**** Supplied material

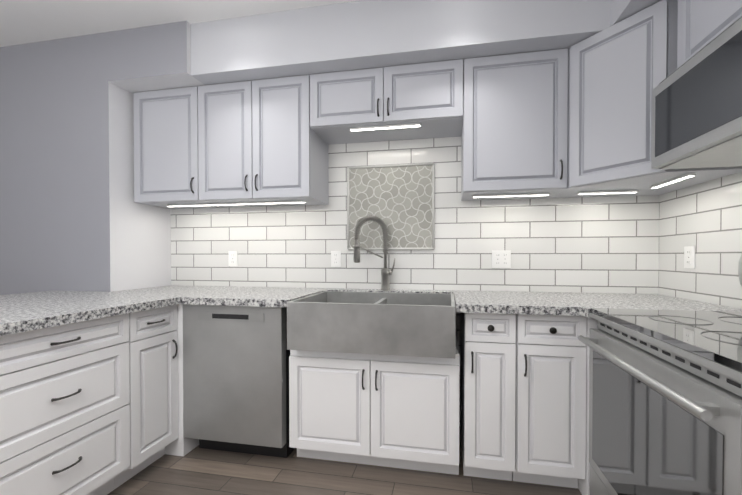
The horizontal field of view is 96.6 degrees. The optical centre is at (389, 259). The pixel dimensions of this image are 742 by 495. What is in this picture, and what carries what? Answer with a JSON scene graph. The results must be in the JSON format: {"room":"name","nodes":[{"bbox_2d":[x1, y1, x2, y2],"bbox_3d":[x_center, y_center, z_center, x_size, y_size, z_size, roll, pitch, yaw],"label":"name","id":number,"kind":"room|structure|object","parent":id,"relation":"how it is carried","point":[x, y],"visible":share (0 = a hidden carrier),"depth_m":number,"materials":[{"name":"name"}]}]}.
{"room":"kitchen","nodes":[
{"label":"kitchen","id":0,"kind":"room"},
{"bbox_2d":[0,32,170,294],"bbox_3d":[-3.491,-0.177,2.732,3.535,2.580,0.595,0,1,10],"label":"wall","id":1,"kind":"structure","parent":0,"point":[74,216],"depth_m":2.21,"materials":[{"name":"grey paint"}]},
{"bbox_2d":[0,0,358,46],"bbox_3d":[-2.170,-1.477,0.082,7.060,0.080,5.320,0,1,10],"label":"ceiling","id":2,"kind":"structure","parent":0,"point":[25,21],"depth_m":1.95,"materials":[{"name":"white paint"}]},
{"bbox_2d":[107,426,581,494],"bbox_3d":[-2.170,1.173,0.112,7.060,0.060,5.320,0,1,10],"label":"floor","id":3,"kind":"structure","parent":0,"point":[197,470],"depth_m":1.68,"materials":[{"name":"brown wood"}]},
{"bbox_2d":[0,313,129,494],"bbox_3d":[-1.590,0.692,1.348,0.627,0.873,0.608,0,1,10],"label":"base cabinet","id":4,"kind":"object","parent":3,"relation":"on","point":[64,410],"visible":1,"depth_m":1.33,"materials":[{"name":"paint"}]},
{"bbox_2d":[114,305,177,488],"bbox_3d":[-1.511,0.687,1.792,0.627,0.873,0.288,0,1,10],"label":"base cabinet","id":5,"kind":"object","parent":3,"relation":"on","point":[153,361],"visible":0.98,"depth_m":1.72,"materials":[{"name":"paint"}]},
{"bbox_2d":[165,304,198,455],"bbox_3d":[-1.447,0.682,2.242,0.661,0.873,0.618,0,1,10],"label":"base cabinet","id":6,"kind":"object","parent":3,"relation":"on","point":[180,445],"visible":0.07,"depth_m":1.89,"materials":[{"name":"paint"}]},
{"bbox_2d":[0,290,175,335],"bbox_3d":[-1.821,0.234,1.380,1.140,0.039,2.160,0,1,10],"label":"countertop","id":7,"kind":"structure","parent":6,"relation":"on","point":[23,312],"depth_m":1.54,"materials":[{"name":"grey stone"}]},
{"bbox_2d":[80,285,715,315],"bbox_3d":[-0.107,0.227,1.968,3.408,0.039,0.678,0,1,10],"label":"countertop","id":8,"kind":"structure","parent":6,"relation":"on","point":[496,302],"depth_m":1.83,"materials":[{"name":"grey stone"}]},
{"bbox_2d":[287,291,455,358],"bbox_3d":[-0.062,0.339,1.902,0.856,0.246,0.544,0,1,10],"label":"farmhouse sink","id":9,"kind":"object","parent":8,"relation":"in","point":[405,324],"visible":1,"depth_m":1.64,"materials":[{"name":"silver metal"}]},
{"bbox_2d":[353,215,395,290],"bbox_3d":[-0.097,-0.046,2.198,0.271,0.502,0.151,0,1,10],"label":"gooseneck faucet","id":10,"kind":"object","parent":8,"relation":"on","point":[386,272],"visible":1,"depth_m":2.20,"materials":[{"name":"silver metal"}]},
{"bbox_2d":[183,304,294,457],"bbox_3d":[-0.823,0.685,2.112,0.602,0.869,0.600,0,1,10],"label":"dishwasher","id":11,"kind":"object","parent":3,"relation":"on","point":[235,378],"visible":0.88,"depth_m":1.82,"materials":[{"name":"silver metal"}]},
{"bbox_2d":[289,329,459,474],"bbox_3d":[-0.050,0.794,1.990,0.905,0.655,0.627,0,1,10],"label":"base cabinet","id":12,"kind":"object","parent":3,"relation":"on","point":[396,411],"visible":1,"depth_m":1.71,"materials":[{"name":"paint"}]},
{"bbox_2d":[460,313,515,480],"bbox_3d":[0.538,0.686,1.883,0.240,0.873,0.630,0,1,10],"label":"base cabinet","id":13,"kind":"object","parent":3,"relation":"on","point":[487,378],"visible":1,"depth_m":1.61,"materials":[{"name":"paint"}]},
{"bbox_2d":[512,314,586,487],"bbox_3d":[0.811,0.687,1.835,0.305,0.873,0.630,0,1,10],"label":"base cabinet","id":14,"kind":"object","parent":3,"relation":"on","point":[550,420],"visible":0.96,"depth_m":1.56,"materials":[{"name":"paint"}]},
{"bbox_2d":[578,318,598,494],"bbox_3d":[1.270,0.688,1.759,0.621,0.873,0.618,0,1,10],"label":"base cabinet","id":15,"kind":"object","parent":3,"relation":"on","point":[584,486],"depth_m":1.52,"materials":[{"name":"paint"}]},
{"bbox_2d":[576,305,741,317],"bbox_3d":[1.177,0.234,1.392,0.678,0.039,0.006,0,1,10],"label":"countertop","id":16,"kind":"structure","parent":15,"relation":"on","point":[581,310],"depth_m":1.48,"materials":[{"name":"grey stone"}]},
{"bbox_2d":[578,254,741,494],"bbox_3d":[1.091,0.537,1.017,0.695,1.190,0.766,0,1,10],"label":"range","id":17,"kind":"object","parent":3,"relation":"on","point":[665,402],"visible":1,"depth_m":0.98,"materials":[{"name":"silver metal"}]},
{"bbox_2d":[108,0,660,93],"bbox_3d":[-0.324,-1.287,0.711,3.405,0.315,3.200,0,1,10],"label":"soffit","id":18,"kind":"structure","parent":0,"point":[352,35],"depth_m":1.88,"materials":[{"name":"paint"}]},
{"bbox_2d":[171,136,658,425],"bbox_3d":[0.025,-0.173,2.347,3.525,2.580,0.120,0,1,10],"label":"tiled wall","id":19,"kind":"structure","parent":0,"point":[594,245],"depth_m":2.23,"materials":[{"name":"tile"}]},
{"bbox_2d":[133,86,229,208],"bbox_3d":[-1.482,-0.770,2.365,0.499,0.751,0.355,0,1,10],"label":"upper cabinet","id":20,"kind":"object","parent":19,"relation":"attached to","point":[166,170],"visible":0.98,"depth_m":2.22,"materials":[{"name":"paint"}]},
{"bbox_2d":[228,251,237,265],"bbox_3d":[-1.185,-0.008,2.497,0.072,0.115,0.010,0,1,10],"label":"electrical outlet","id":21,"kind":"object","parent":19,"relation":"attached to","point":[232,258],"visible":1,"depth_m":2.49,"materials":[{"name":"white plastic"}]},
{"bbox_2d":[198,75,328,206],"bbox_3d":[-0.851,-0.769,2.253,0.779,0.751,0.355,0,1,10],"label":"upper cabinet","id":22,"kind":"object","parent":19,"relation":"attached to","point":[260,141],"visible":0.98,"depth_m":2.11,"materials":[{"name":"paint"}]},
{"bbox_2d":[166,201,305,206],"bbox_3d":[-1.075,-0.386,2.282,1.050,0.012,0.030,0,1,10],"label":"under-cabinet light","id":23,"kind":"object","parent":22,"relation":"attached to","point":[242,203],"visible":1,"depth_m":2.27,"materials":[{"name":"white plastic"}]},
{"bbox_2d":[331,251,340,266],"bbox_3d":[-0.383,-0.007,2.354,0.072,0.115,0.010,0,1,10],"label":"electrical outlet","id":24,"kind":"object","parent":19,"relation":"attached to","point":[335,258],"visible":1,"depth_m":2.35,"materials":[{"name":"white plastic"}]},
{"bbox_2d":[310,59,462,144],"bbox_3d":[-0.011,-0.982,2.101,0.927,0.323,0.355,0,1,10],"label":"upper cabinet","id":25,"kind":"object","parent":19,"relation":"attached to","point":[428,97],"visible":1,"depth_m":1.97,"materials":[{"name":"paint"}]},
{"bbox_2d":[350,123,420,130],"bbox_3d":[-0.028,-0.811,2.025,0.440,0.012,0.030,0,1,10],"label":"under-cabinet light","id":26,"kind":"object","parent":25,"relation":"attached to","point":[386,127],"visible":0.93,"depth_m":2.01,"materials":[{"name":"white plastic"}]},
{"bbox_2d":[347,163,434,249],"bbox_3d":[0.002,-0.362,2.280,0.614,0.588,0.016,0,1,10],"label":"backsplash","id":27,"kind":"structure","parent":19,"relation":"attached to","point":[398,200],"depth_m":2.28,"materials":[{"name":"grey tile"}]},
{"bbox_2d":[492,250,510,267],"bbox_3d":[0.730,-0.004,2.156,0.118,0.115,0.010,0,1,10],"label":"electrical outlet","id":28,"kind":"object","parent":19,"relation":"attached to","point":[501,258],"visible":1,"depth_m":2.15,"materials":[{"name":"white plastic"}]},
{"bbox_2d":[461,48,567,200],"bbox_3d":[0.717,-0.766,1.974,0.549,0.751,0.355,0,1,10],"label":"upper cabinet","id":29,"kind":"object","parent":19,"relation":"attached to","point":[514,134],"visible":1,"depth_m":1.83,"materials":[{"name":"paint"}]},
{"bbox_2d":[473,193,549,197],"bbox_3d":[0.717,-0.383,1.963,0.430,0.012,0.030,0,1,10],"label":"under-cabinet light","id":30,"kind":"object","parent":29,"relation":"attached to","point":[512,195],"visible":1,"depth_m":1.95,"materials":[{"name":"white plastic"}]},
{"bbox_2d":[551,0,741,197],"bbox_3d":[1.270,-0.763,1.737,0.620,0.751,0.629,0,1,10],"label":"upper cabinet","id":31,"kind":"object","parent":19,"relation":"attached to","point":[619,72],"visible":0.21,"depth_m":1.59,"materials":[{"name":"paint"}]},
{"bbox_2d":[578,190,637,194],"bbox_3d":[1.234,-0.382,1.871,0.300,0.012,0.030,0,1,10],"label":"under-cabinet light","id":32,"kind":"object","parent":31,"relation":"attached to","point":[608,192],"visible":1,"depth_m":1.86,"materials":[{"name":"white plastic"}]},
{"bbox_2d":[650,173,695,188],"bbox_3d":[1.363,-0.378,1.599,0.030,0.012,0.280,0,1,10],"label":"under-cabinet light","id":33,"kind":"object","parent":31,"relation":"attached to","point":[680,178],"visible":1,"depth_m":1.57,"materials":[{"name":"white plastic"}]},
{"bbox_2d":[658,171,741,308],"bbox_3d":[1.534,-0.159,1.104,0.120,2.580,1.800,0,1,10],"label":"tiled wall","id":34,"kind":"structure","parent":0,"point":[704,219],"depth_m":1.65,"materials":[{"name":"tile"}]},
{"bbox_2d":[684,246,694,267],"bbox_3d":[1.579,-0.014,1.740,0.010,0.115,0.072,0,1,10],"label":"electrical outlet","id":35,"kind":"object","parent":34,"relation":"attached to","point":[689,256],"visible":1,"depth_m":1.73,"materials":[{"name":"white plastic"}]},
{"bbox_2d":[677,0,741,68],"bbox_3d":[1.266,-0.934,0.960,0.355,0.391,0.760,0,1,10],"label":"upper cabinet","id":36,"kind":"object","parent":34,"relation":"attached to","point":[702,24],"visible":0.67,"depth_m":1.24,"materials":[{"name":"paint"}]},
{"bbox_2d":[651,16,741,169],"bbox_3d":[1.220,-0.549,0.988,0.454,0.373,0.760,0,1,10],"label":"microwave","id":37,"kind":"object","parent":36,"relation":"attached to","point":[697,110],"visible":1,"depth_m":1.14,"materials":[{"name":"silver metal"}]}
]}

********

Goal of the exercise: Return from the data every line that holds "tile".

The completed task:
{"bbox_2d":[171,136,658,425],"bbox_3d":[0.025,-0.173,2.347,3.525,2.580,0.120,0,1,10],"label":"tiled wall","id":19,"kind":"structure","parent":0,"point":[594,245],"depth_m":2.23,"materials":[{"name":"tile"}]},
{"bbox_2d":[347,163,434,249],"bbox_3d":[0.002,-0.362,2.280,0.614,0.588,0.016,0,1,10],"label":"backsplash","id":27,"kind":"structure","parent":19,"relation":"attached to","point":[398,200],"depth_m":2.28,"materials":[{"name":"grey tile"}]},
{"bbox_2d":[658,171,741,308],"bbox_3d":[1.534,-0.159,1.104,0.120,2.580,1.800,0,1,10],"label":"tiled wall","id":34,"kind":"structure","parent":0,"point":[704,219],"depth_m":1.65,"materials":[{"name":"tile"}]},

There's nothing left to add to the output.